Microstructure Evolution and Mechanical Behavior of Cold-Sprayed, Bulk Nanostructured Titanium

Abstract

To provide insight into the microstructural evolution and mechanical behavior of bulk nanostructured Ti, we used cold gas dynamic spraying of Ti particles to synthesize thick coatings (e.g., >10 mm in thickness). Accordingly, the grain size, lattice parameter, lattice strain, residual stress, porosity, microhardness, tensile, and compressive behavior of the bulk Ti deposits before and after annealing were comparatively analyzed. Our results show that the microstructure of the as-sprayed bulk Ti was characterized by a grain size of ~60 nm, lattice expansion (~2 pct for $$ a $$ and ~3 pct for $$ c $$ ), lattice strain (~1.65 × 10−5), and residual compressive stress (~53 MPa). Moreover, annealing of the as-deposited bulk Ti led to a significant decrease in lattice expansion, lattice strain, and residual stress, whereas porosity remained unchanged (~11 pct). The mechanisms of grain growth, as well as the evolution of particle interfaces during annealing, were also investigated. In terms of mechanical behavior, the as-deposited bulk Ti exhibited a very low modulus (52 GPa) with relatively high tensile and compressive strength values (180 and 850 MPa, respectively).
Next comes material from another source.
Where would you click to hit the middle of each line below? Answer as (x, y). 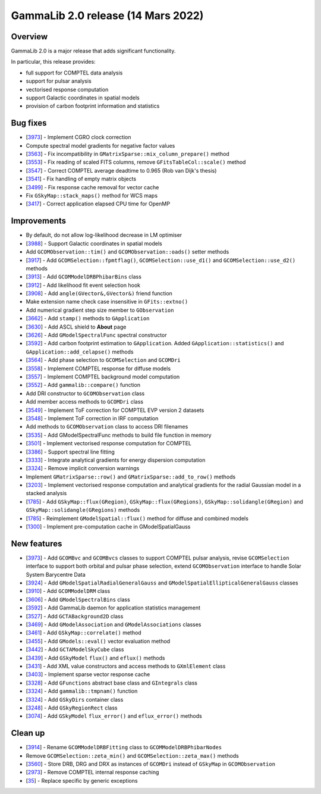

Annealing in the temperature range of 1023 K to 1173 K (750 °C to 900 °C) led to a significant increase of tensile and compressive strength (to 380 MPa and more than 1200 MPa, respectively). Finally, annealing resulted in a slight increase of elastic modulus, which was rationalized on the basis of changes in pore geometry in the bulk Ti deposits.